§ **The data**
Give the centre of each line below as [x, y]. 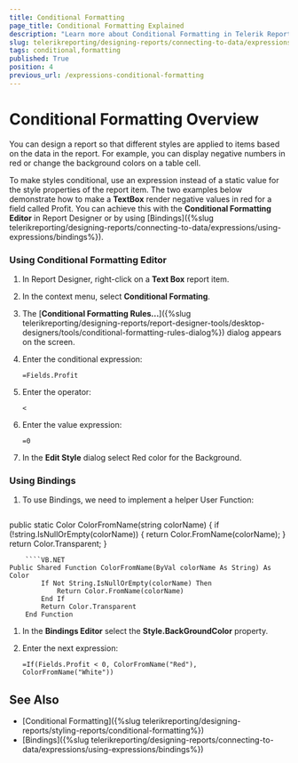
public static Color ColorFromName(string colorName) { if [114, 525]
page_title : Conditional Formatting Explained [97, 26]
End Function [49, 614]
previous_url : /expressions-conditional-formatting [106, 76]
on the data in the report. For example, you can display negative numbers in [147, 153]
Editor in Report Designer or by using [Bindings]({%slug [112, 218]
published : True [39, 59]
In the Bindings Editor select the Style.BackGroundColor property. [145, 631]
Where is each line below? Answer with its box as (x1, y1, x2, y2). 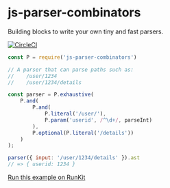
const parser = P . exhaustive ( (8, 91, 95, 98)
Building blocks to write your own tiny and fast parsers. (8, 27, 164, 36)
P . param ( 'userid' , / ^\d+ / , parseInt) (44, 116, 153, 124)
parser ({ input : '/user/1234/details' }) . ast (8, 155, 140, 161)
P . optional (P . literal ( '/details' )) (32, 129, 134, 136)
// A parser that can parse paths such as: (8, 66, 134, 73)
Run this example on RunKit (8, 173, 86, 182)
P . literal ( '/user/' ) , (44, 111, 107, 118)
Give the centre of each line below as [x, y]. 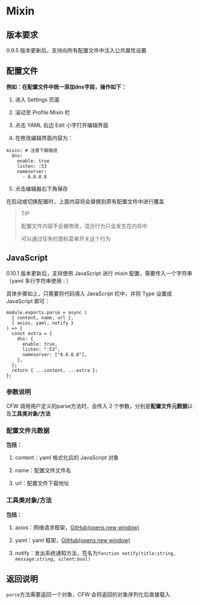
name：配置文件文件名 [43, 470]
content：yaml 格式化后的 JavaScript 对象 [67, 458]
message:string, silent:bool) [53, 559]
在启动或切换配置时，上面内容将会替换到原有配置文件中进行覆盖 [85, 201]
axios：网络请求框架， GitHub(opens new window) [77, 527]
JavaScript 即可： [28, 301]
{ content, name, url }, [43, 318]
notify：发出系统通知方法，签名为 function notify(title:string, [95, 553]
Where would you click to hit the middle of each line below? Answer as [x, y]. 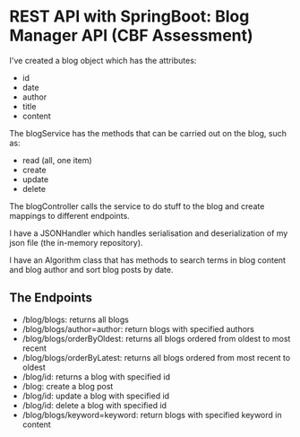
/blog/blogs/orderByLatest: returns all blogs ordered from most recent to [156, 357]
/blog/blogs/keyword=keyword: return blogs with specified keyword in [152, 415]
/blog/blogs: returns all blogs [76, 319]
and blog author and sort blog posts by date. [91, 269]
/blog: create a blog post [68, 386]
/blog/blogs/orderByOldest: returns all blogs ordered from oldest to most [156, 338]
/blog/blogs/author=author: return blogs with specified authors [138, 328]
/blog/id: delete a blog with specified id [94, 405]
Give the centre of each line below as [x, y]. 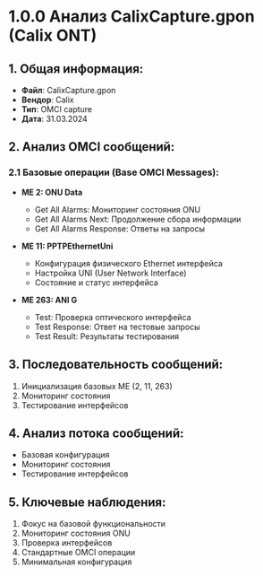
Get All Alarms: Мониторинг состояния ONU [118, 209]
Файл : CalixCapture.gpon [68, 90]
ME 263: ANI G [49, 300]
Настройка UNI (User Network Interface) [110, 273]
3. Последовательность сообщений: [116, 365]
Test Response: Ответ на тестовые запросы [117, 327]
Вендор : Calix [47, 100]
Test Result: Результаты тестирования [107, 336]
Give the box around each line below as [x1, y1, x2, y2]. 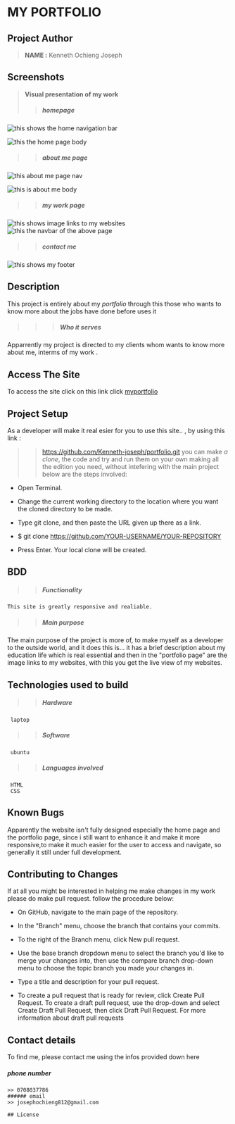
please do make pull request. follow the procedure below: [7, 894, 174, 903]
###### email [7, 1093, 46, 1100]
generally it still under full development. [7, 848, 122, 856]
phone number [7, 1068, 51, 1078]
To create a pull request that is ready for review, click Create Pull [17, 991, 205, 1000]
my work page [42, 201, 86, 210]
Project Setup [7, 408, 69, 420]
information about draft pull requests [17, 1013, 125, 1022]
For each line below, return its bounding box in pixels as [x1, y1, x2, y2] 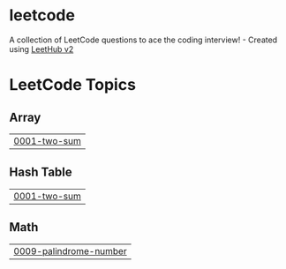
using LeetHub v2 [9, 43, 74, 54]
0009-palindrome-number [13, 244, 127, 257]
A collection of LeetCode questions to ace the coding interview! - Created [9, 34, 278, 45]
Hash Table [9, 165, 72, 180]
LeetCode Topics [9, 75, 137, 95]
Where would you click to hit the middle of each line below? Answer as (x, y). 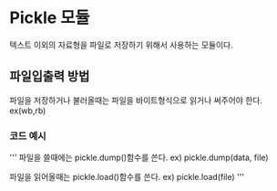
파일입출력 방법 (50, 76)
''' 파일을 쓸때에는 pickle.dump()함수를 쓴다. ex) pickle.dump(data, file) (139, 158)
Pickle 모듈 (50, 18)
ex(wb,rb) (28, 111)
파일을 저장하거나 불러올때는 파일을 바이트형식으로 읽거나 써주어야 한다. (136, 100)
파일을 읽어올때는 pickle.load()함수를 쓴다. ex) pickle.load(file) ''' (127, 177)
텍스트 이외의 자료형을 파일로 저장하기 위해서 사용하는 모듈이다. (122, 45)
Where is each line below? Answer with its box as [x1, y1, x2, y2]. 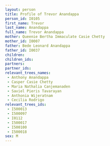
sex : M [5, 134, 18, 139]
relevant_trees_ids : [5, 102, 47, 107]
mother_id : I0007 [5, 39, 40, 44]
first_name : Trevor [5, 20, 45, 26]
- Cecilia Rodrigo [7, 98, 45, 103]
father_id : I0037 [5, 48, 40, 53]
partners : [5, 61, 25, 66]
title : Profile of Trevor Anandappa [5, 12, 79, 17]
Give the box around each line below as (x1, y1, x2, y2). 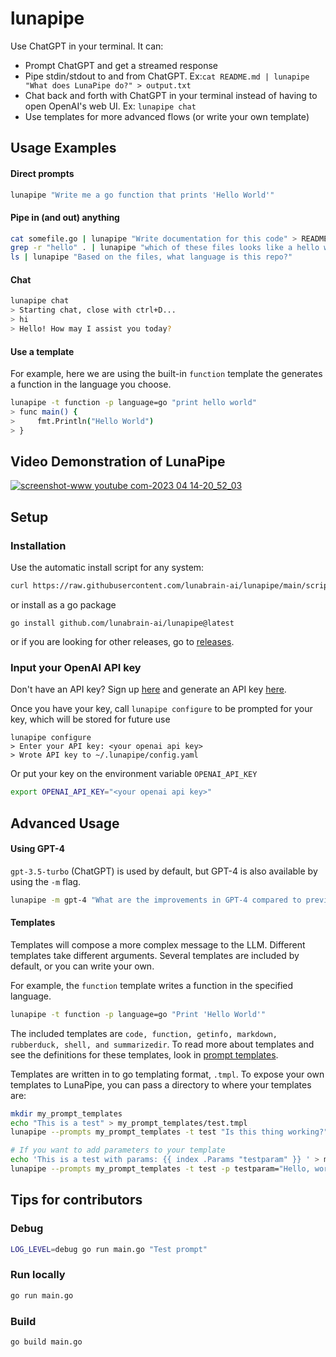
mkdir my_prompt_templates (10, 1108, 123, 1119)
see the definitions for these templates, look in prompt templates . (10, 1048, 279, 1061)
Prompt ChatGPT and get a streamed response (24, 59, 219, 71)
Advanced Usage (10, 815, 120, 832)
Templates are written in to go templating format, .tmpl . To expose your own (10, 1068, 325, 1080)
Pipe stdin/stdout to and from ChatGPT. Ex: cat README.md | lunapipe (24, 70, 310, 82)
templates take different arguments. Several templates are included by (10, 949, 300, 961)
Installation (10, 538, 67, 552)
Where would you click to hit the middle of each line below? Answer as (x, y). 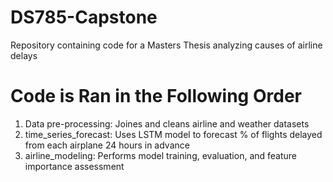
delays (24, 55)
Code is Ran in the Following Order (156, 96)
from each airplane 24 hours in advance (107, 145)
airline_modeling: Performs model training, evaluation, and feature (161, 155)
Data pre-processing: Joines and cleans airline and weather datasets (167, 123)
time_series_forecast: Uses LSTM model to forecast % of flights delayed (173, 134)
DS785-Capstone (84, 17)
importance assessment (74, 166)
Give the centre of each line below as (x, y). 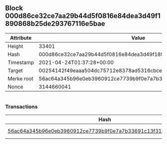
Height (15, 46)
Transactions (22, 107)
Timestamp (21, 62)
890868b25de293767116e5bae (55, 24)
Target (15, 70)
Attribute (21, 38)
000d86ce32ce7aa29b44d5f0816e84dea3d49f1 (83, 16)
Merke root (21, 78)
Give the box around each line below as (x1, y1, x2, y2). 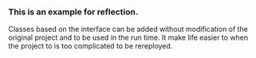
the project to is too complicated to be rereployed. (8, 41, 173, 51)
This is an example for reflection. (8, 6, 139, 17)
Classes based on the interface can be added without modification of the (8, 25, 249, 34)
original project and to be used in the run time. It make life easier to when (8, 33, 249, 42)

§ **Assignment**
The material must be restated verbatim. Its pictures must be omitted.

§ **Result**
Give the centre of each line below as [x, y]. 
public static Color ColorFromName(string colorName) { if [114, 525]
page_title : Conditional Formatting Explained [97, 26]
End Function [49, 614]
previous_url : /expressions-conditional-formatting [106, 76]
on the data in the report. For example, you can display negative numbers in [147, 153]
Editor in Report Designer or by using [Bindings]({%slug [112, 218]
published : True [39, 59]
In the Bindings Editor select the Style.BackGroundColor property. [145, 631]
Where is each line below? Answer with its box as (x1, y1, x2, y2). 
const parser = P . exhaustive ( (8, 91, 95, 98)
Building blocks to write your own tiny and fast parsers. (8, 27, 164, 36)
P . param ( 'userid' , / ^\d+ / , parseInt) (44, 116, 153, 124)
parser ({ input : '/user/1234/details' }) . ast (8, 155, 140, 161)
P . optional (P . literal ( '/details' )) (32, 129, 134, 136)
// A parser that can parse paths such as: (8, 66, 134, 73)
Run this example on RunKit (8, 173, 86, 182)
P . literal ( '/user/' ) , (44, 111, 107, 118)
Give the centre of each line below as [x, y]. 
name：配置文件文件名 [43, 470]
content：yaml 格式化后的 JavaScript 对象 [67, 458]
message:string, silent:bool) [53, 559]
在启动或切换配置时，上面内容将会替换到原有配置文件中进行覆盖 [85, 201]
axios：网络请求框架， GitHub(opens new window) [77, 527]
JavaScript 即可： [28, 301]
{ content, name, url }, [43, 318]
notify：发出系统通知方法，签名为 function notify(title:string, [95, 553]
Where would you click to hit the middle of each line below? Answer as [x, y]. 
/blog/blogs/orderByLatest: returns all blogs ordered from most recent to [156, 357]
/blog/blogs/keyword=keyword: return blogs with specified keyword in [152, 415]
/blog/blogs: returns all blogs [76, 319]
and blog author and sort blog posts by date. [91, 269]
/blog: create a blog post [68, 386]
/blog/blogs/orderByOldest: returns all blogs ordered from oldest to most [156, 338]
/blog/blogs/author=author: return blogs with specified authors [138, 328]
/blog/id: delete a blog with specified id [94, 405]
Give the centre of each line below as [x, y]. 
Get All Alarms: Мониторинг состояния ONU [118, 209]
Файл : CalixCapture.gpon [68, 90]
ME 263: ANI G [49, 300]
Настройка UNI (User Network Interface) [110, 273]
3. Последовательность сообщений: [116, 365]
Test Response: Ответ на тестовые запросы [117, 327]
Вендор : Calix [47, 100]
Test Result: Результаты тестирования [107, 336]
Give the box around each line below as [x1, y1, x2, y2]. 
please do make pull request. follow the procedure below: [7, 894, 174, 903]
###### email [7, 1093, 46, 1100]
generally it still under full development. [7, 848, 122, 856]
phone number [7, 1068, 51, 1078]
To create a pull request that is ready for review, click Create Pull [17, 991, 205, 1000]
my work page [42, 201, 86, 210]
Project Setup [7, 408, 69, 420]
information about draft pull requests [17, 1013, 125, 1022]
For each line below, return its bounding box in pixels as [x1, y1, x2, y2] 
using LeetHub v2 [9, 43, 74, 54]
0009-palindrome-number [13, 244, 127, 257]
A collection of LeetCode questions to ace the coding interview! - Created [9, 34, 278, 45]
Hash Table [9, 165, 72, 180]
LeetCode Topics [9, 75, 137, 95]
Where would you click to hit the middle of each line below? Answer as (x, y). 
파일입출력 방법 (50, 76)
''' 파일을 쓸때에는 pickle.dump()함수를 쓴다. ex) pickle.dump(data, file) (139, 158)
Pickle 모듈 (50, 18)
ex(wb,rb) (28, 111)
파일을 저장하거나 불러올때는 파일을 바이트형식으로 읽거나 써주어야 한다. (136, 100)
파일을 읽어올때는 pickle.load()함수를 쓴다. ex) pickle.load(file) ''' (127, 177)
텍스트 이외의 자료형을 파일로 저장하기 위해서 사용하는 모듈이다. (122, 45)
Where is each line below? Answer with its box as [x1, y1, x2, y2]. 
sex : M [5, 134, 18, 139]
relevant_trees_ids : [5, 102, 47, 107]
mother_id : I0007 [5, 39, 40, 44]
first_name : Trevor [5, 20, 45, 26]
- Cecilia Rodrigo [7, 98, 45, 103]
father_id : I0037 [5, 48, 40, 53]
partners : [5, 61, 25, 66]
title : Profile of Trevor Anandappa [5, 12, 79, 17]
Give the box around each line below as (x1, y1, x2, y2). 
mkdir my_prompt_templates (10, 1108, 123, 1119)
see the definitions for these templates, look in prompt templates . (10, 1048, 279, 1061)
Prompt ChatGPT and get a streamed response (24, 59, 219, 71)
Advanced Usage (10, 815, 120, 832)
Templates are written in to go templating format, .tmpl . To expose your own (10, 1068, 325, 1080)
Pipe stdin/stdout to and from ChatGPT. Ex: cat README.md | lunapipe (24, 70, 310, 82)
templates take different arguments. Several templates are included by (10, 949, 300, 961)
Installation (10, 538, 67, 552)
Where would you click to hit the middle of each line below? Answer as (x, y). 
delays (24, 55)
Code is Ran in the Following Order (156, 96)
from each airplane 24 hours in advance (107, 145)
airline_modeling: Performs model training, evaluation, and feature (161, 155)
Data pre-processing: Joines and cleans airline and weather datasets (167, 123)
time_series_forecast: Uses LSTM model to forecast % of flights delayed (173, 134)
DS785-Capstone (84, 17)
importance assessment (74, 166)
Give the centre of each line below as (x, y). 
Height (15, 46)
Transactions (22, 107)
Timestamp (21, 62)
890868b25de293767116e5bae (55, 24)
Target (15, 70)
Attribute (21, 38)
000d86ce32ce7aa29b44d5f0816e84dea3d49f1 (83, 16)
Merke root (21, 78)
Give the box around each line below as (x1, y1, x2, y2). 
the project to is too complicated to be rereployed. (8, 41, 173, 51)
This is an example for reflection. (8, 6, 139, 17)
Classes based on the interface can be added without modification of the (8, 25, 249, 34)
original project and to be used in the run time. It make life easier to when (8, 33, 249, 42)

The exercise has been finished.